Just pulled the first of the above mentioned Bavarian wheat ESB that i did with no addatives at all and it is very hoppy and good. Different,yes, yes different yes good yes good nice yes nice


----------



## Dave86 (16/8/08)

I got around to putting the aussie draught in today, was suprised by the aroma when I opened the can... It smelt like hops! Unusual for a kit, definitelty a bit of pellet sludge there too. I don't think this one will turn out much like an aussie draught, it'll have too much hops flavour


----------



## Bribie G (17/8/08)

For Brisbane Northsiders ESB inform me that the following are their stockists for our area:





I bought the Czech Pilsener from the Morayfield branch originally, they didn't seem to have many ESB in stock so I'll give the Strathpine branch a bell and if they have the pom bitter in stock I'll get one sent over. 

I'll use a Nottingham yeast with it.


----------



## Mclovin (17/8/08)

Dave86 said:


> I got around to putting the aussie draught in today, was suprised by the aroma when I opened the can... It smelt like hops! Unusual for a kit, definitelty a bit of pellet sludge there too. I don't think this one will turn out much like an aussie draught, it'll have too much hops flavour



Hey Dave, Are you doing the kit alone with supplied yeast? I used WLP 001 and some crystal malt grain as well. Nice drop.


----------



## clarkey7 (17/8/08)

Would you guys stop mucking around and make the 3kg Extra Special Stout already.... It's the business.

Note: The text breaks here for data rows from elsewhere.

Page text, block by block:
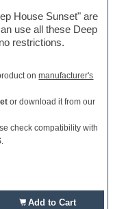
House Sunset" are
use all these Deep
restrictions.
onmanufacturer's
or download it from our
check compatibility with
Add to Cart
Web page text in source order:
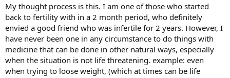
My thought process is this. I am one of those who started
back to fertility with in a 2 month period, who definitely
envied a good friend who was infertile for 2 years. However, I
have never been one in any circumstance to do things with
medicine that can be done in other natural ways, especially
when the situation is not life threatening. example: even
when trying to loose weight, (which at times can be life
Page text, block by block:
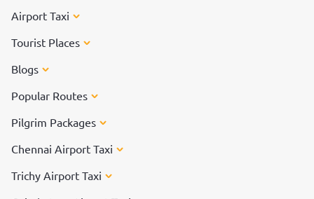
Airport Taxi
Tourist Places
Blogs
Popular Routes
Pilgrim Packages
Chennai Airport Taxi
Trichy Airport Taxi
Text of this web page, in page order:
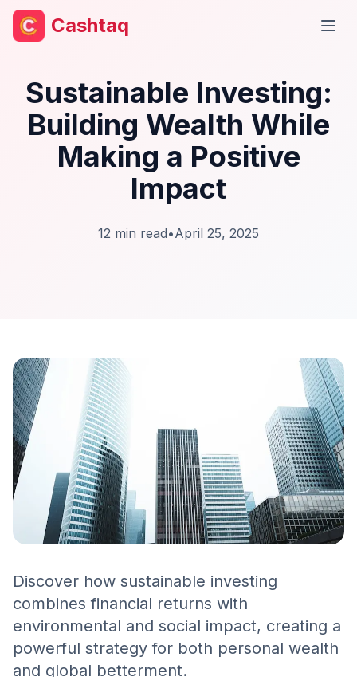
Cashtaq
Sustainable Investing:
Building Wealth While
Making a Positive
Impact
12 min read•April 25, 2025
Discover how sustainable investing
combines financial returns with
environmental and social impact, creating a
powerful strategy for both personal wealth
and global betterment.
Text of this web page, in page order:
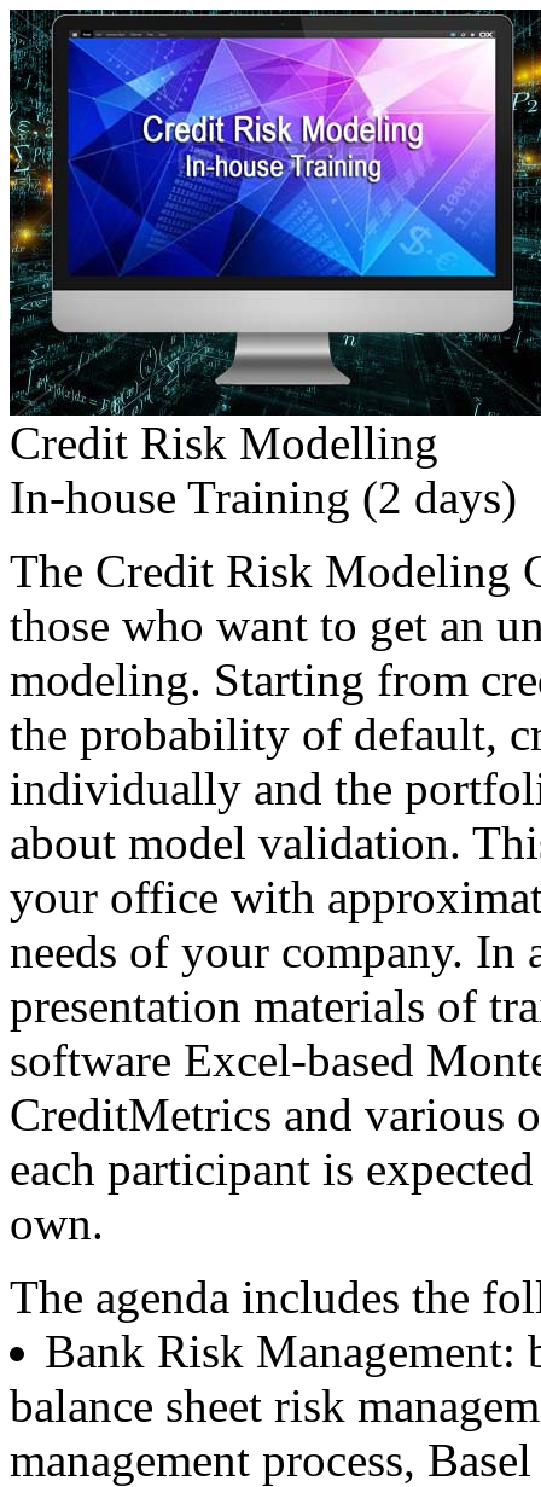
Credit Risk Modelling
In-house Training (2 days)
The Credit Risk Modeling
those who want to get an
modeling. Starting from
the probability of default,
individually and the
about model validation.
your office with
needs of your company.
presentation materials of
software Excel-based
CreditMetrics and various
each participant is
own.
The agenda includes the
Bank Risk Management:
balance sheet risk
management process,
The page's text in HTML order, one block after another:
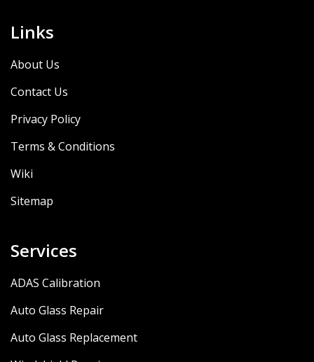
Links
About Us
Contact Us
Privacy Policy
Terms & Conditions
Wiki
Sitemap
Services
ADAS Calibration
Auto Glass Repair
Auto Glass Replacement
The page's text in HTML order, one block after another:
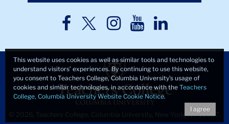
TC
TCTCTCTC
© 2026, Teachers College, Columbia University, New York, NY 10027.
This website uses cookies as well as similar tools and technologies to
understand visitors’ experiences. By continuing to use this website,
you consent to Teachers College, Columbia University’s usage of
cookies and similar technologies, in accordance with the Teachers
College, Columbia University Website Cookie Notice.
I agree
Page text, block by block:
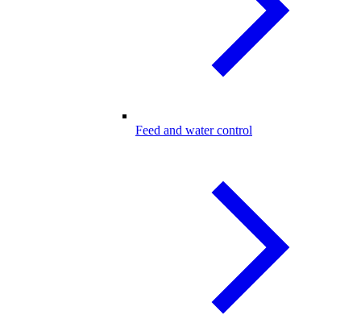
Feed and water control
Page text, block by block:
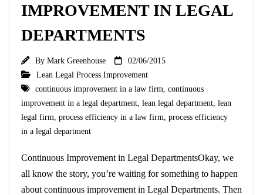
IMPROVEMENT IN LEGAL
DEPARTMENTS
By Mark Greenhouse
02/06/2015
Lean Legal Process Improvement
continuous improvement in a law firm continuous
improvement in a legal department lean legal department lean
legal firm process efficiency in a law firm process efficiency
in a legal department
Continuous Improvement in Legal DepartmentsOkay, we
all know the story, you’re waiting for something to happen
about continuous improvement in Legal Departments. Then
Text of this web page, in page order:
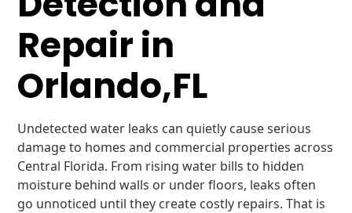
Repair in
Orlando,FL
Undetected water leaks can quietly cause serious
damage to homes and commercial properties across
Central Florida. From rising water bills to hidden
moisture behind walls or under floors, leaks often
go unnoticed until they create costly repairs. That is
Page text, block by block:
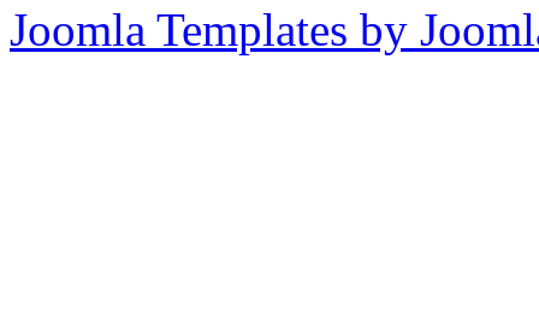
Joomla Templates by

Best Stout in a can I reckon. I've made almost all the others, but on redos had to add extra hops or change yeast or steep some extra Roasted barley to get them balanced properly/to my taste.

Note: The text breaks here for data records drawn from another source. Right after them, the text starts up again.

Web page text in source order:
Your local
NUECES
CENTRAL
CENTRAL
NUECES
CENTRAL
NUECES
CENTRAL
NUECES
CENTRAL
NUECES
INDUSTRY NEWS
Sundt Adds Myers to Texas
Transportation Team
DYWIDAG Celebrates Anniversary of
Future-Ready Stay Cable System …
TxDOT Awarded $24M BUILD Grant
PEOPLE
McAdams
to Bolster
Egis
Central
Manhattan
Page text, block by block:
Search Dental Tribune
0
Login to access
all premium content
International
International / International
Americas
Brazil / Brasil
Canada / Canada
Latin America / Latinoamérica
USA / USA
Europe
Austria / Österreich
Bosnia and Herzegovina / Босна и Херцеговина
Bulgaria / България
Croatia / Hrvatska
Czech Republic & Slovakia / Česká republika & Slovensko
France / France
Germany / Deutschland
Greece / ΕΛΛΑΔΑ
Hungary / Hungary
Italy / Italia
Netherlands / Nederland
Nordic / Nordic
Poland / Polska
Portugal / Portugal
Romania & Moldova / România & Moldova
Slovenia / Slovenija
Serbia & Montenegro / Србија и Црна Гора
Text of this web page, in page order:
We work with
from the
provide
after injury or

I Didn't have to change the 3kg ESS - follow tin instructions ( from memory make up to 18L)....I think SAFALE 04 came with the tin.

PB :icon_cheers:


----------



## boingk (17/8/08)

3kg ESB Aussie Draught is carbonating up, and yeah the pellet clumps in the tin were a nice sign - only other kits I've tried that've had that in them have been the Wal's range which I recommend highly. I made the Draught up to 21L [my usual volume] with 150ish grams of 90 EBC Crystal grain and the S-04 yeast included. Will let everyone know how it goes, but am expecting good things.


----------



## Dave86 (17/8/08)

Yeah, using saf US-56 @ 17 degrees, so basically the same as the WLP001. Keeping it nice and simple for the old man, the way he likes them :lol:


----------